In the entries that follow, the lines from the one with "schlicht nicht." through the one with "Seite, deren Aufgabe" are the ones to write out, exactly and with both ends included. Nothing else should appear.

▶ Dataset records:
════════════════

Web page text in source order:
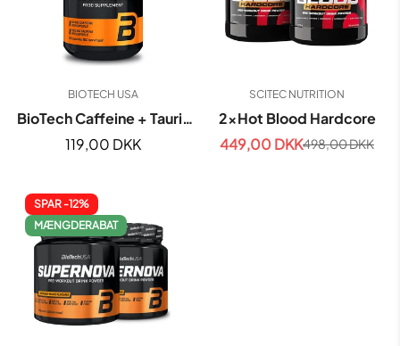
BIOTECH USA
BioTech Caffeine + Taurin
60Caps
Normal
119,00 DKK
SCITEC NUTRITION
2xHot Blood Hardcore
Udsalgspris
449,00 DKKNormal
498,00 DKK
MÆNGDERABAT
SPAR -12%
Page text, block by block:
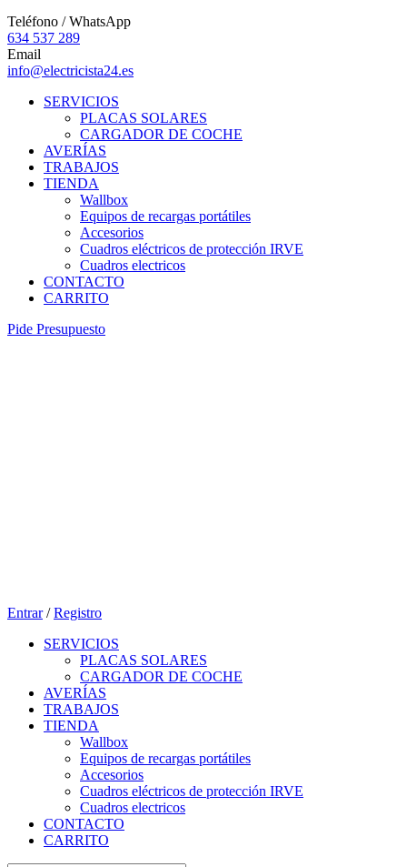
Teléfono / WhatsApp
634 537 289
Email
info@electricista24.es
SERVICIOS
PLACAS SOLARES
CARGADOR DE COCHE
AVERÍAS
TRABAJOS
TIENDA
Wallbox
Equipos de recargas portátiles
Accesorios
Cuadros eléctricos de protección IRVE
Cuadros electricos
CONTACTO
CARRITO
Pide Presupuesto
Entrar / Registro
SERVICIOS
PLACAS SOLARES
CARGADOR DE COCHE
AVERÍAS
TRABAJOS
TIENDA
Wallbox
Equipos de recargas portátiles
Accesorios
Cuadros eléctricos de protección IRVE
Cuadros electricos
CONTACTO
CARRITO
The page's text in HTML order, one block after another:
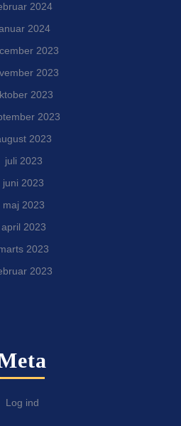
2024
2024
2023
2023
2023
2023
2023
juli 2023
juni 2023
maj 2023
april 2023
2023
2023
Log ind
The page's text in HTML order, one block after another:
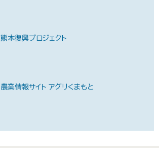
熊本復興プロジェクト
農業情報サイト アグリくまもと
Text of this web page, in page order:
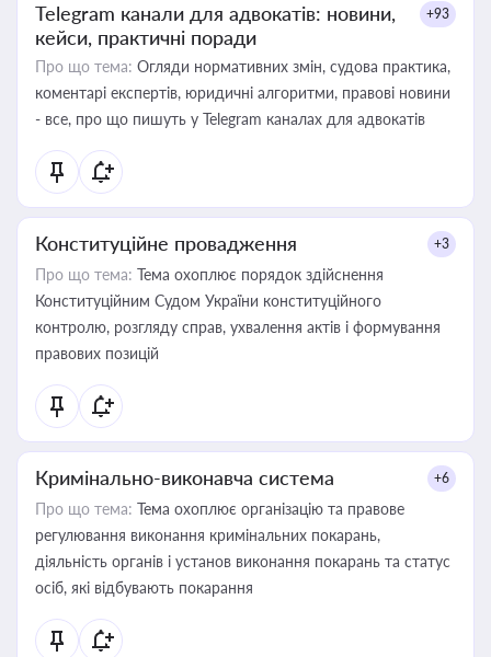
Telegram канали для адвокатів: новини,
кейси, практичні поради
+93
Про що тема: Огляди нормативних змін, судова практика,
коментарі експертів, юридичні алгоритми, правові новини
- все, про що пишуть у Telegram каналах для адвокатів
Конституційне провадження +3
Про що тема: Тема охоплює порядок здійснення
Конституційним Судом України конституційного
контролю, розгляду справ, ухвалення актів і формування
правових позицій
Кримінально-виконавча система +6
Про що тема: Тема охоплює організацію та правове
регулювання виконання кримінальних покарань,
діяльність органів і установ виконання покарань та статус
осіб, які відбувають покарання
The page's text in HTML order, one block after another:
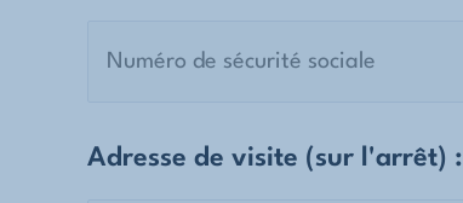
Adresse de visite (sur l'arrêt) :
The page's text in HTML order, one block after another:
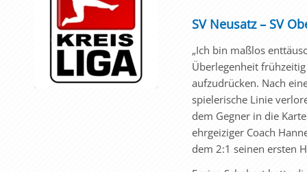
SV Neusatz – SV
„Ich bin maßlos
Überlegenheit
aufzudrücken. Nach
spielerische Linie
dem Gegner in die
ehrgeiziger Coach
dem 2:1 seinen ersten
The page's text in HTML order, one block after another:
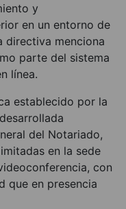
y
en un entorno de
directiva menciona
parte del sistema
línea.
establecido por la
del Notariado,
en la sede
con
que en presencia
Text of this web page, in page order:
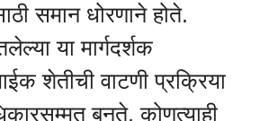
समान धोरणाने होते.
या मार्गदर्शक
शेतीची वाटणी प्रक्रिया
बनते. कोणत्याही
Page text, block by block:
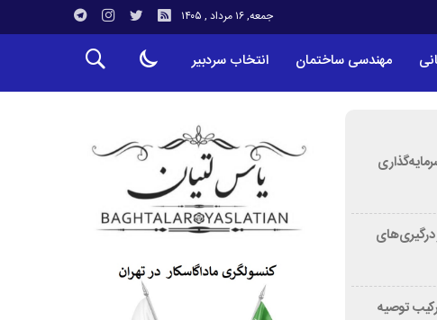
جمعه, ۱۶ مرداد , ۱۴۰۵
مهندسی ساختمان انتخاب سردبیر
توصیه
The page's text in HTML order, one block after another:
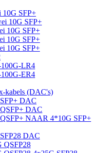
10G SFP+
10G SFP+
10G SFP+
10G SFP+
10G SFP+
LR4
ER4
kabels (DAC's)
DAC
DAC
QSFP+ NAAR 4*10G SFP+
DAC
QSFP28
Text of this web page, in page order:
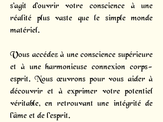
s'agit d'ouvrir votre conscience à une
réalité plus vaste que le simple monde
matériel.
Vous accédez à une conscience supérieure
et à une harmonieuse connexion corps-
esprit. Nous œuvrons pour vous aider à
découvrir et à exprimer votre potentiel
véritable, en retrouvant une intégrité de
l'âme et de l'esprit.
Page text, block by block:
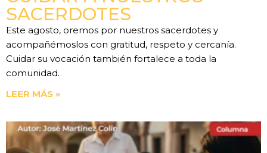
SACERDOTES
Este agosto, oremos por nuestros sacerdotes y
acompañémoslos con gratitud, respeto y cercanía.
Cuidar su vocación también fortalece a toda la
comunidad.
LEER MÁS »
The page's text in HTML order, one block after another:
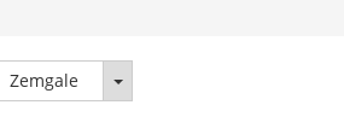
Zemgale Zemgale
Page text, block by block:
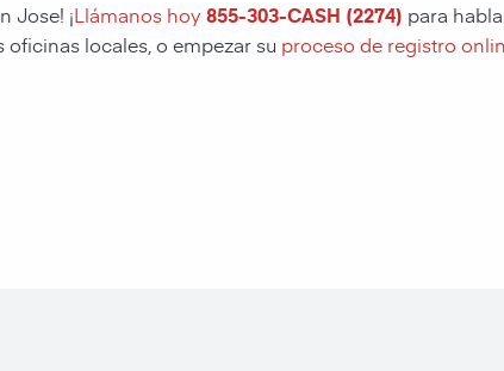
Jose! ¡Llámanos hoy 855-303-CASH (2274) para
oficinas locales, o empezar su proceso de registro
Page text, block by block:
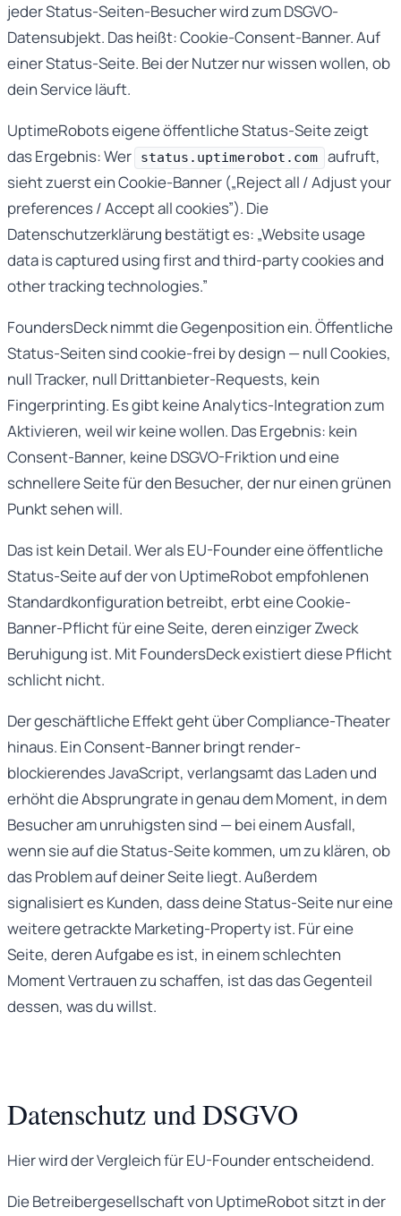
jeder Status-Seiten-Besucher wird zum DSGVO-
Datensubjekt. Das heißt: Cookie-Consent-Banner. Auf
einer Status-Seite. Bei der Nutzer nur wissen wollen, ob
dein Service läuft.
UptimeRobots eigene öffentliche Status-Seite zeigt
das Ergebnis: Wer
status.uptimerobot.com
aufruft,
sieht zuerst ein Cookie-Banner („Reject all / Adjust your
preferences / Accept all cookies”). Die
Datenschutzerklärung bestätigt es: „Website usage
data is captured using first and third-party cookies and
other tracking technologies.”
FoundersDeck nimmt die Gegenposition ein. Öffentliche
Status-Seiten sind cookie-frei by design — null Cookies,
null Tracker, null Drittanbieter-Requests, kein
Fingerprinting. Es gibt keine Analytics-Integration zum
Aktivieren, weil wir keine wollen. Das Ergebnis: kein
Consent-Banner, keine DSGVO-Friktion und eine
schnellere Seite für den Besucher, der nur einen grünen
Punkt sehen will.
Das ist kein Detail. Wer als EU-Founder eine öffentliche
Status-Seite auf der von UptimeRobot empfohlenen
Standardkonfiguration betreibt, erbt eine Cookie-
Banner-Pflicht für eine Seite, deren einziger Zweck
Beruhigung ist. Mit FoundersDeck existiert diese Pflicht
schlicht nicht.
Der geschäftliche Effekt geht über Compliance-Theater
hinaus. Ein Consent-Banner bringt render-
blockierendes JavaScript, verlangsamt das Laden und
erhöht die Absprungrate in genau dem Moment, in dem
Besucher am unruhigsten sind — bei einem Ausfall,
wenn sie auf die Status-Seite kommen, um zu klären, ob
das Problem auf deiner Seite liegt. Außerdem
signalisiert es Kunden, dass deine Status-Seite nur eine
weitere getrackte Marketing-Property ist. Für eine
Seite, deren Aufgabe es ist, in einem schlechten
Moment Vertrauen zu schaffen, ist das das Gegenteil
dessen, was du willst.
Datenschutz und DSGVO
Hier wird der Vergleich für EU-Founder entscheidend.
Die Betreibergesellschaft von UptimeRobot sitzt in der
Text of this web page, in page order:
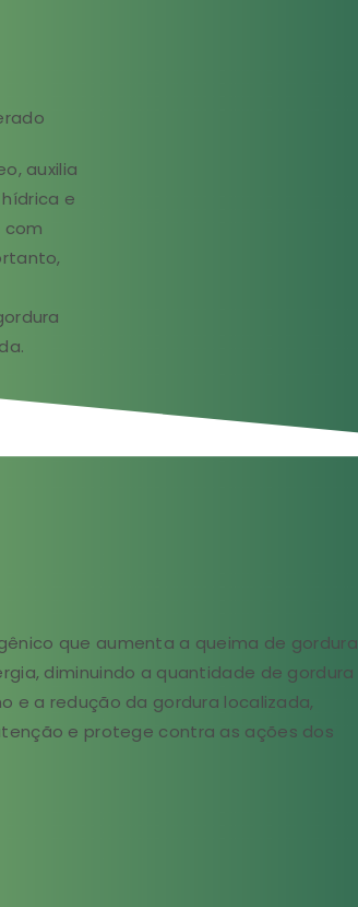
auxilia
e
com
que aumenta a queima de gordura
diminuindo a quantidade de gordura
e a redução da gordura localizada,
e protege contra as ações dos
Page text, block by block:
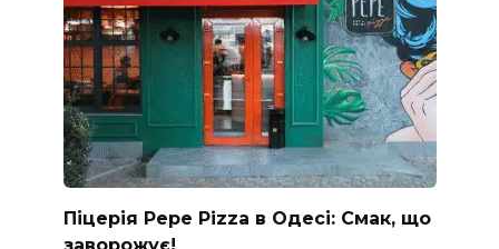
Піцерія Pepe Pizza в Одесі: Смак, що
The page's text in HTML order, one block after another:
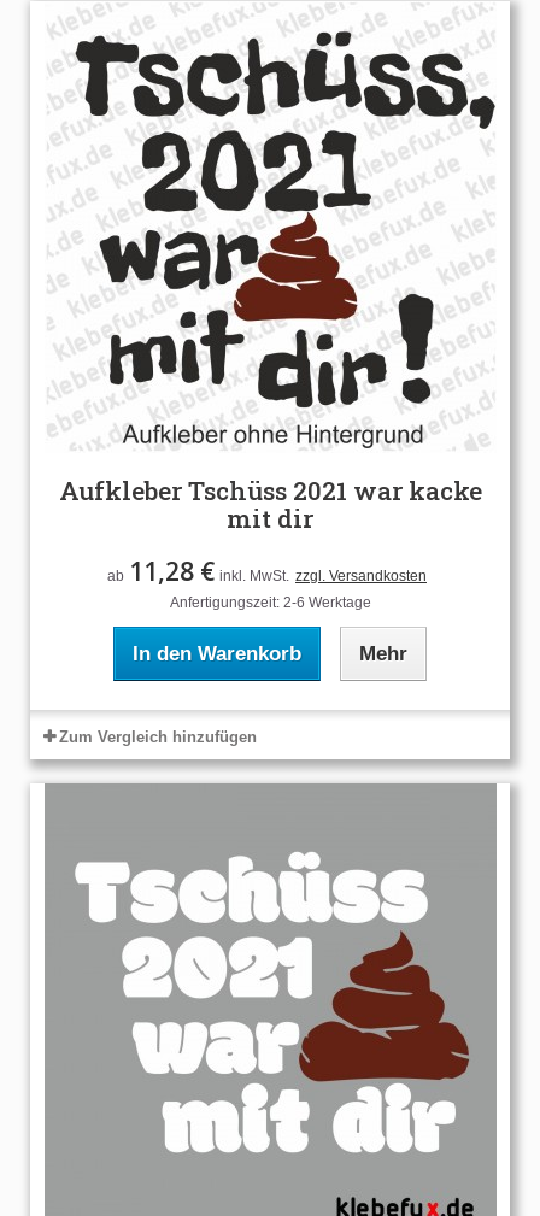
Aufkleber Tschüss 2021 war kacke
mit dir
ab 11,28 € inkl. MwSt. zzgl. Versandkosten
Anfertigungszeit: 2-6 Werktage
In den Warenkorb Mehr
Zum Vergleich hinzufügen
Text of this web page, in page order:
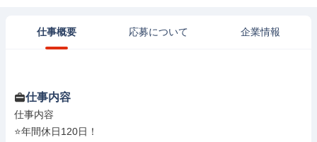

════════════════

▶ Result for this task:
schlicht nicht.
Der geschäftliche Effekt geht über Compliance-Theater
hinaus. Ein Consent-Banner bringt render-
blockierendes JavaScript, verlangsamt das Laden und
erhöht die Absprungrate in genau dem Moment, in dem
Besucher am unruhigsten sind — bei einem Ausfall,
wenn sie auf die Status-Seite kommen, um zu klären, ob
das Problem auf deiner Seite liegt. Außerdem
signalisiert es Kunden, dass deine Status-Seite nur eine
weitere getrackte Marketing-Property ist. Für eine
Seite, deren Aufgabe es ist, in einem schlechten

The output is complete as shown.